От Логинова не укрылось, что его юный коллега нервничает. Старый сыщик (на самом деле он был совсем не стар) усмехнулся и, мысленно прикинув, чем можно отвлечь нетерпеливого юнца, незамедлительно принял решение.
— Да, ночью иногда такое случается… — повторил он раздумчиво. — Вот, к примеру, иду я как-то по улице. Уже после смены, и мыслями, знаешь, вроде уже как дома, то есть почти. Год назад было дело, то есть примерно год назад…
— И что? — решился спросить Опалин, который пока не видел в рассказе ровным счетом ничего интересного.
— Идет навстречу человек и кресло несет. Тяжелое такое кресло, прежних еще времен. И я заинтересовался.
— Потому что он ночью нес кресло?
— Потому что он увидел, что я в форме, и пытался метнуться назад, но кресло ему помешало. Тогда он решил сделать вид, что все в порядке, и хотел быстро проскочить мимо меня. Ну, я и остановил его. Кто вы такой, гражданин, говорю. Предъявите документы и объясните, куда направляетесь с этим предметом мебели. Он стал путаться и бормотать, что кресло его собственное и он несет его в свою квартиру. Так, говорю, значит, вы, гражданин, в отдельной квартире живете? Он на меня глазами сверкнул и говорит — да, свою квартиру имею. И вообще, говорит, нет такого закона, чтобы жить исключительно в коммуналках…
Опалин почесал щеку, но ничего не сказал. У него самого не было даже угла в коммуналке, не говоря уже о комнате.
— А документы не предъявляет, — продолжал Логинов. — Я, говорит, их дома забыл. Ну, раз такое дело, я решил его к нам отвести. Очень уж меня его кресло заинтересовало.
— Почему?
— А потому, — ответил агент, — что он уже сто раз мог бросить кресло и убежать, но упорно за него держался. И имя свое не хотел назвать. Как думаешь, кем он в итоге оказался?
— Ну, — протянул Опалин, припоминая все, что успел узнать в угрозыске о хоть сколько-нибудь похожих случаях, — опытный вор бросил бы кресло и сбежал. А если бы не сбежал, все документы у него были бы в порядке, и имя он назвал бы без запинки. Не настоящее, конечно, но… Короче, ты поймал неопытного вора. Я угадал?

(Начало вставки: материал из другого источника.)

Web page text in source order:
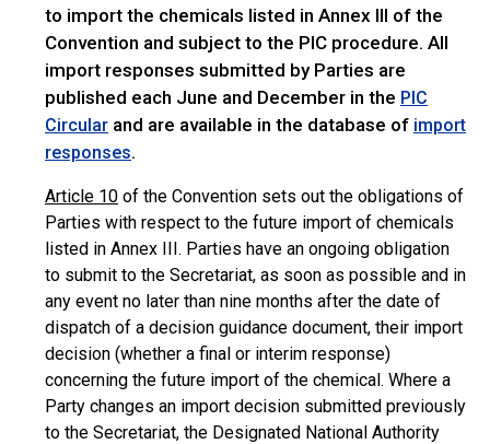
to import the chemicals listed in Annex III of the
Convention and subject to the PIC procedure. All
import responses submitted by Parties are
published each June and December in the PIC
Circular and are available in the database of import
responses.
Article 10 of the Convention sets out the obligations of
Parties with respect to the future import of chemicals
listed in Annex III. Parties have an ongoing obligation
to submit to the Secretariat, as soon as possible and in
any event no later than nine months after the date of
dispatch of a decision guidance document, their import
decision (whether a final or interim response)
concerning the future import of the chemical. Where a
Party changes an import decision submitted previously
to the Secretariat, the Designated National Authority
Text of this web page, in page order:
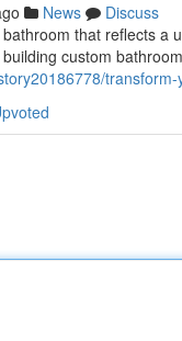
News
Discuss
that reflects a
custom
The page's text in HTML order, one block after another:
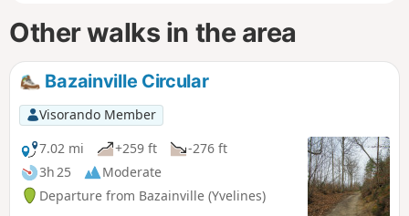
Other walks in the area
Bazainville Circular
Visorando Member
7.02 mi
+259 ft
-276 ft
3h 25
Moderate
Departure from Bazainville (Yvelines)
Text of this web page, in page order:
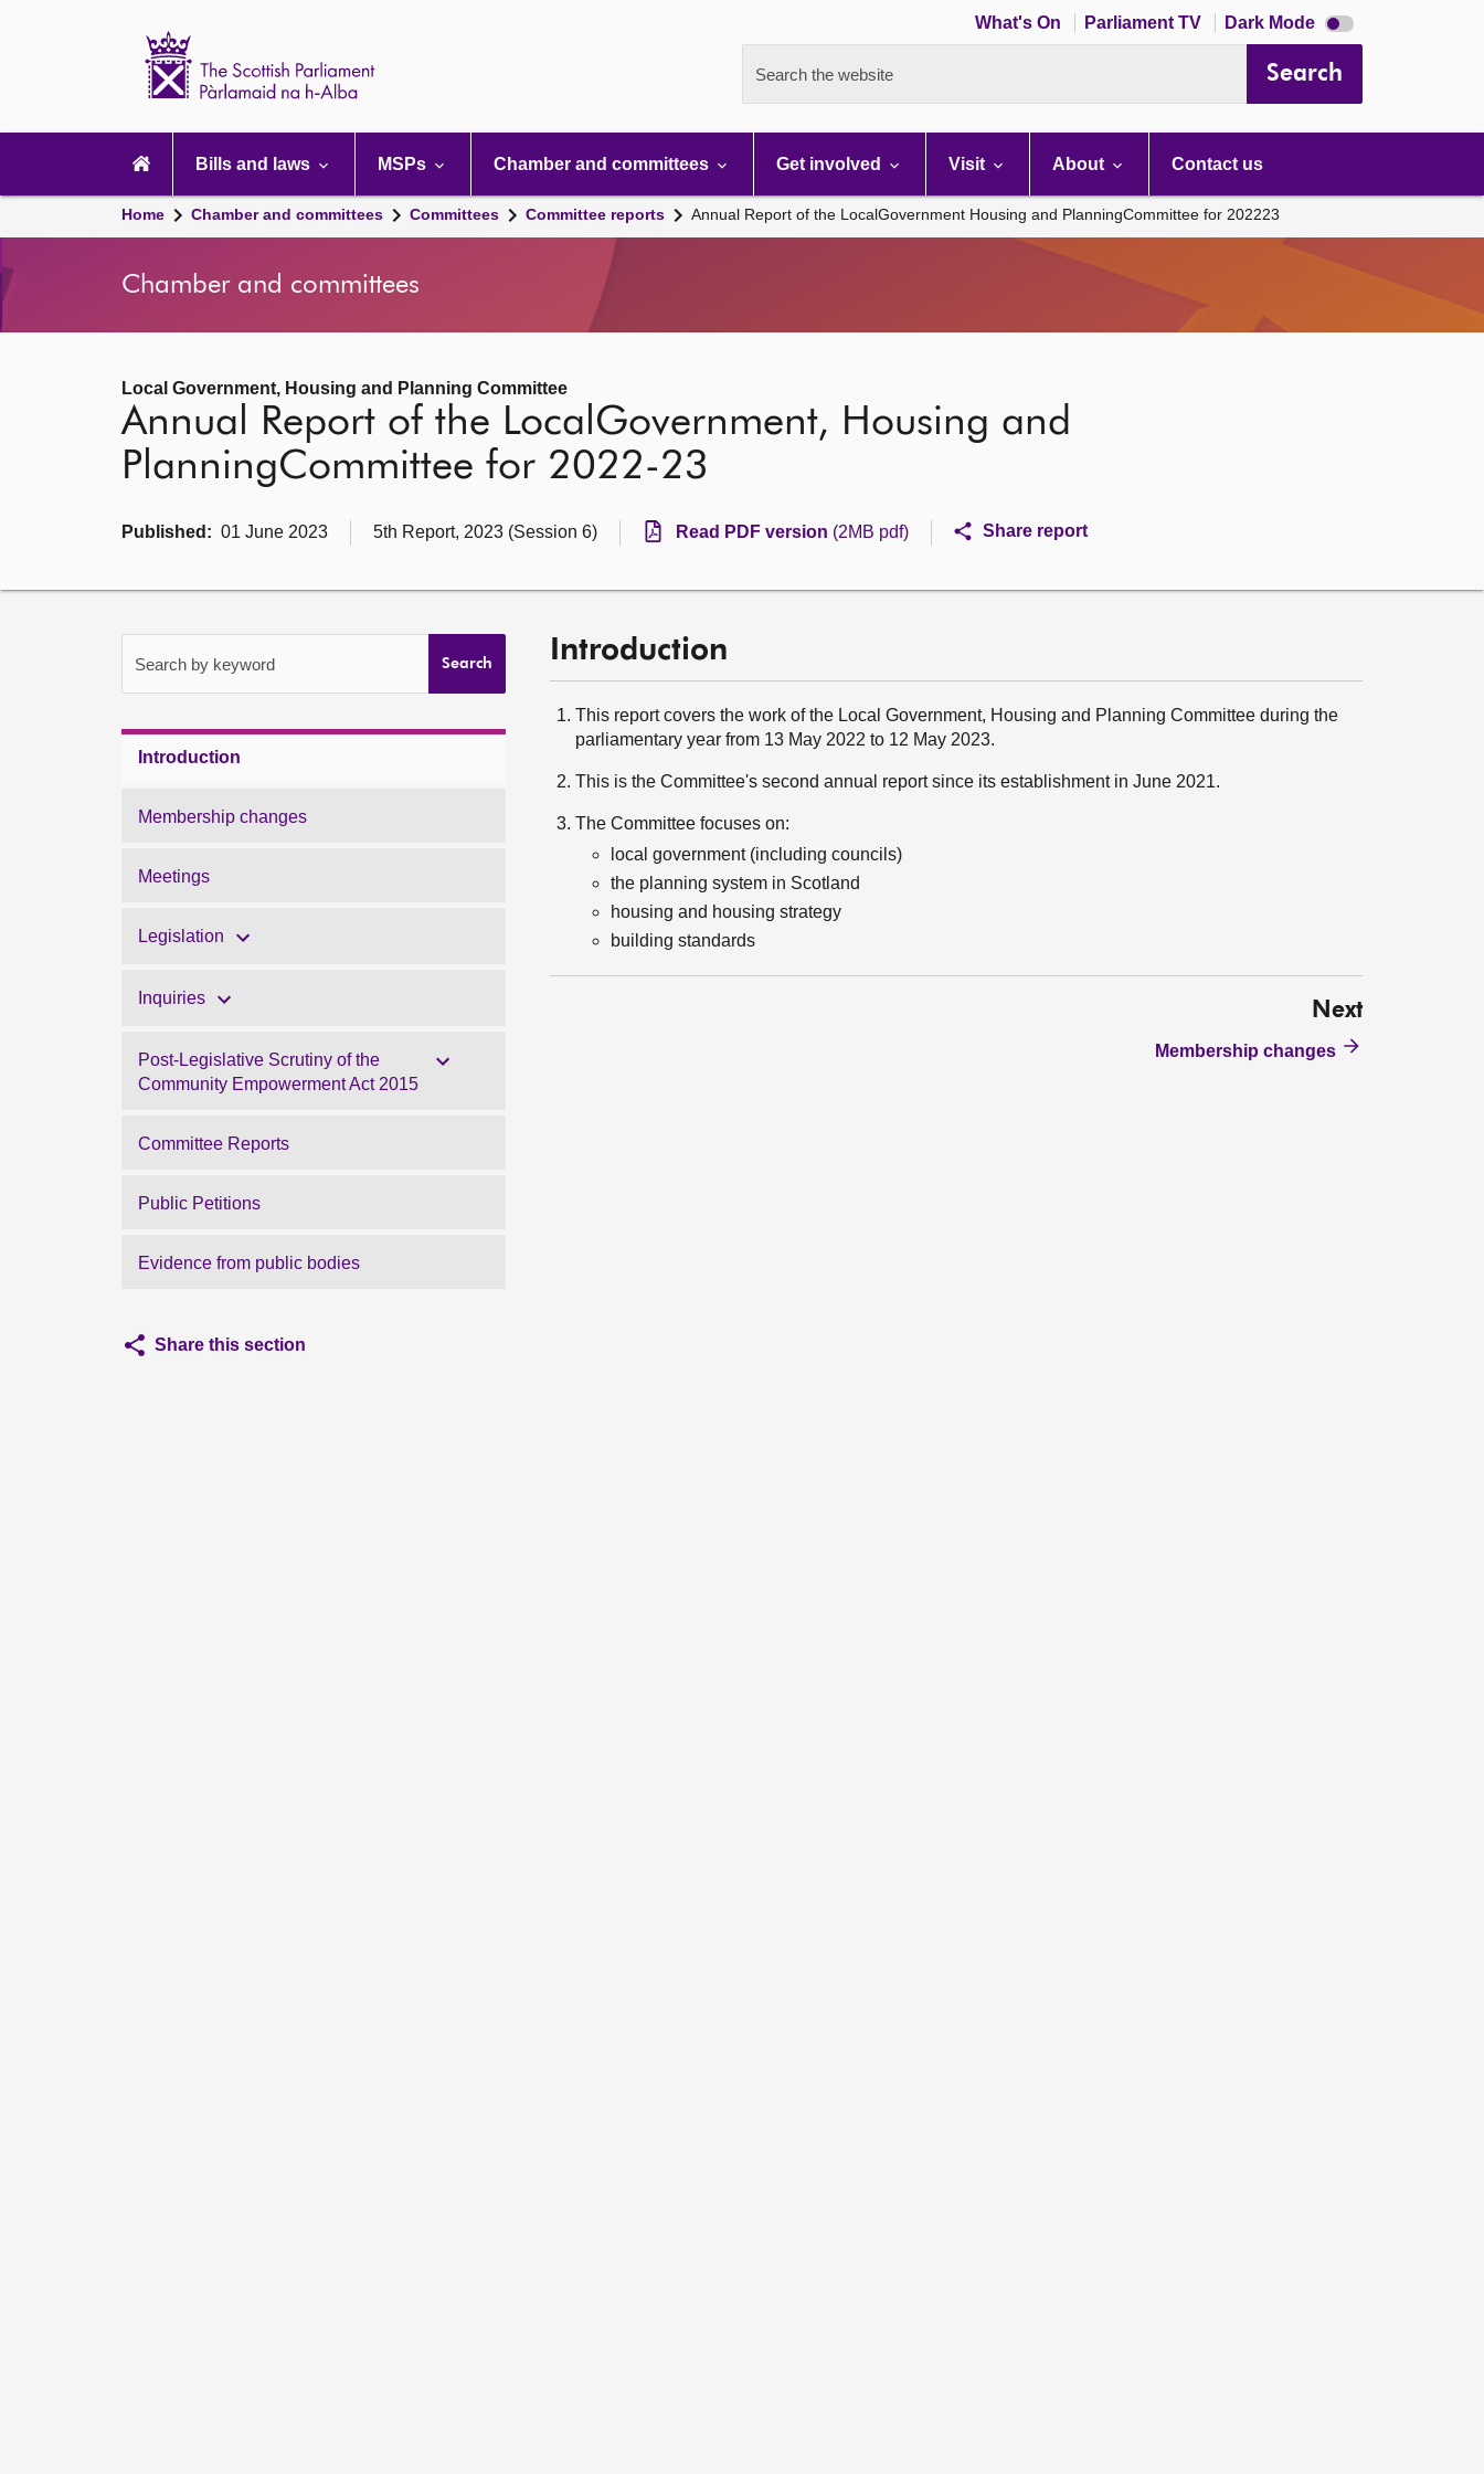
What's On Parliament TV Dark Mode Dark
mode
Search the website Search
navigation
Bills and laws MSPs Chamber and committees Get involved Visit About Contact us
Home Chamber and committees Committees Committee reports Annual Report of the LocalGovernment Housing and PlanningCommittee for 202223
Chamber and committees
Local Government, Housing and Planning Committee
Annual Report of the LocalGovernment, Housing and
PlanningCommittee for 2022-23
Published: 01 June 2023 5th Report, 2023 (Session 6) Read PDF version (2MB pdf) Share report
Search by keyword Search
Introduction
Membership changes
Meetings
Legislation
Inquiries
Post-Legislative Scrutiny of the
Community Empowerment Act 2015
Committee Reports
Public Petitions
Evidence from public bodies
Share this section
Introduction
This report covers the work of the Local Government, Housing and Planning Committee during the
parliamentary year from 13 May 2022 to 12 May 2023.
This is the Committee's second annual report since its establishment in June 2021.
The Committee focuses on:
local government (including councils)
the planning system in Scotland
housing and housing strategy
building standards
Next
Membership changes

— Ну, в каком-то смысле да, — хмыкнул агент. — Пока я вел его к нам, он совсем растерялся и стал мне сулить деньги, если я его отпущу. Тут я, честно говоря, разозлился и велел ему идти быстрее… А у нас он кинулся в другую крайность и стал всем угрожать. У него знакомые в Моссовете, он этого так не оставит, он честный человек и как его смели задержать из-за какого-то кресла. Он будет жаловаться, он напишет в газеты и не помню куда еще.
— Товарищу Зиновьеву?
— Нет, Рыкову.
— А он пьяный был?
Вопрос Опалина может показаться нелогичным, и тут необходимо сделать маленькое разъяснение. Дело в том, что видный партиец товарищ Рыков, в те годы принадлежавший к когорте вершителей судеб СССР, особенным уважением не пользовался и слыл горьким пьяницей. Мало того, когда в начале 20-х годов начали выпускать водку крепостью в 30 градусов, злые языки немедленно обозвали ее "полурыковкой", потому что товарищ Рыков-де пьет исключительно крепкие 60-градусные напитки.

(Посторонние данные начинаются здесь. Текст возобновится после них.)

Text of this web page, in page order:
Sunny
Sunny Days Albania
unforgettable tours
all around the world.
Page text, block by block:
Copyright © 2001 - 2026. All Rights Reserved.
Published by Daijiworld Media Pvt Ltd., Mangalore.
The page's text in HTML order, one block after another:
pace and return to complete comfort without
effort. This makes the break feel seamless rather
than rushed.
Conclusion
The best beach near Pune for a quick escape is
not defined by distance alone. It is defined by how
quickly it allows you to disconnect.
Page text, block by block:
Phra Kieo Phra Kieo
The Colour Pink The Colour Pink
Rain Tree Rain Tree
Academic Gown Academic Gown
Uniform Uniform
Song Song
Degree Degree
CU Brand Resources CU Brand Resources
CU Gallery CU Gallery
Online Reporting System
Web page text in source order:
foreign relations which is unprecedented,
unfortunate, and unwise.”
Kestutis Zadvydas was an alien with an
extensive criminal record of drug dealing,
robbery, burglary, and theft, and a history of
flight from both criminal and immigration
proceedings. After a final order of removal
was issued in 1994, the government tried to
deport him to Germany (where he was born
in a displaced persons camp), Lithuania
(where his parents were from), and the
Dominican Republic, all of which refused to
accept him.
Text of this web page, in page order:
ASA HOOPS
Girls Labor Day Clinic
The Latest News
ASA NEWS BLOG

— Нет, он был трезвый, — ответил Логинов на вопрос своего собеседника о задержанном.
— А как он выглядел?
— Обыкновенно. Лет двадцати пяти на вид, рост около метра семидесяти, волосы светло-русые, ну и глаза. Как у всех, кого берут с поличным. Одет в толстовку и в хорошие брюки, которые шил явно не "Москвошвей", а на ногах — желтые ботинки.
— Нэпман, что ли? — спросил Ваня недоверчиво.
— Ага! Догадался? Он толстовку надел, чтобы внимания не привлекать, а про ботинки забыл. Но это все мы уже потом выяснили. Ты мне лучше расскажи, зачем ему кресло понадобилось.